We teach each other cool things we’ve learned about craft; we explore writing questions we don’t have the answers to; we turn each other on to new and old writers; we read each other’s work closely, honestly, kindly; we listen to each other read each night and applaud with wild abandon; we hole up in a dorm room or a library carrel or an outside porch somewhere and write for hours at a stretch; we buy each other’s books; we sing sometimes or drum on chairs; and finally, without fail, we dance.  No conference is complete without dancing.  And to say something about the unique gift of this experience, it is about the only place on the planet where you will see this writer dancing. And I do dance. Wildly.  At the alumni conference I retreat inside my fiction writer brain for a week’s time in a community that is intent upon supporting this nutty endeavor for each of its members, in whatever shape or form it takes. And I made no progress in Moby Dick because I was retreating in the way I most needed to retreat, and apparently, as it turns out, this did not include Melville’s novel.  I wrote and I wrote and I wrote.  And I danced.
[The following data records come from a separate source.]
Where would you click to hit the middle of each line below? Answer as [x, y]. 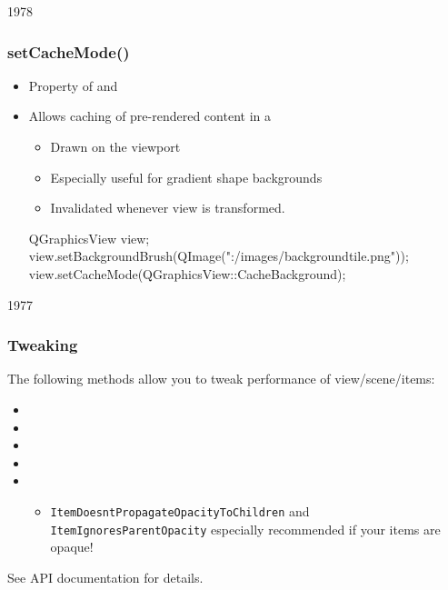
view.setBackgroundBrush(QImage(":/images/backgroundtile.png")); [219, 256]
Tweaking [43, 345]
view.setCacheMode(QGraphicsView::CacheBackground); [187, 273]
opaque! [72, 547]
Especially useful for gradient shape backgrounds [186, 177]
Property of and [73, 85]
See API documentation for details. [105, 577]
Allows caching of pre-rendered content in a [149, 116]

My second pivotal, profound, and powerful retreat experience is my continuing participation in a teacher-renewal, formation-work program called The Courage To Teach, inspired by the work of educator-philosopher-Quaker-writer Parker Palmer.  It’s a totally different thing, a thing during which there is next to no dancing, but a thing that does for my teaching soul what the alumni conference does for my writing soul. I believe that this retreat work has made it possible for me to be continuously engaged in and rewarded by teaching and has been a key antidote to burnout.  Impossible to describe effectively in a paragraph, the Courage To  Teach work eschews talk about what teachers do and instead focuses completely on who they are, recognizing that each teacher, each individual for that matter, has inside of them sufficient wisdom to answer all their deepest questions, to solve all their most difficult problems in work and in life; they only require a community whose job it is to help the individual listen to that inner teacher.  In a very intentional way, we write, we read poems, we draw pictures, we invite silence, we meditate, we walk and talk, all toward the goal of helping each individual to know and trust themselves better.  No one ever tries to fix you or give you advice. While having almost nothing to do with classroom strategy and practice, it has been the most profoundly influential “staff development” experience I have ever had.  Life changing and career saving.

These are my retreats.  I find retreat also whenever I have an opportunity to be by myself for a time to write, whether it be at home or over a short couple of days in a cabin or a tent somewhere, but in both the cases I’ve described above, a community exists in which the solitude of the artist is honored and supported; these experiences exemplify the paradox described by Parker Palmer in The Courage To Teach, his pivotal exploration of the teaching vocation: “My inward and invisible sense of identity becomes known, even to me, only as it manifests itself in encounters with external and visible ‘otherness.'” This is the wonder and the gift of these kinds of retreat for me.

What does it for you?  How will you carve out of your life time for retreat?  And what might be the cost if you don’t?  Ultimately, it’s a kind of selfishness that I encourage.  Making yourself whole will send waves of positivity outward and benefit every one and every organization touched by your life.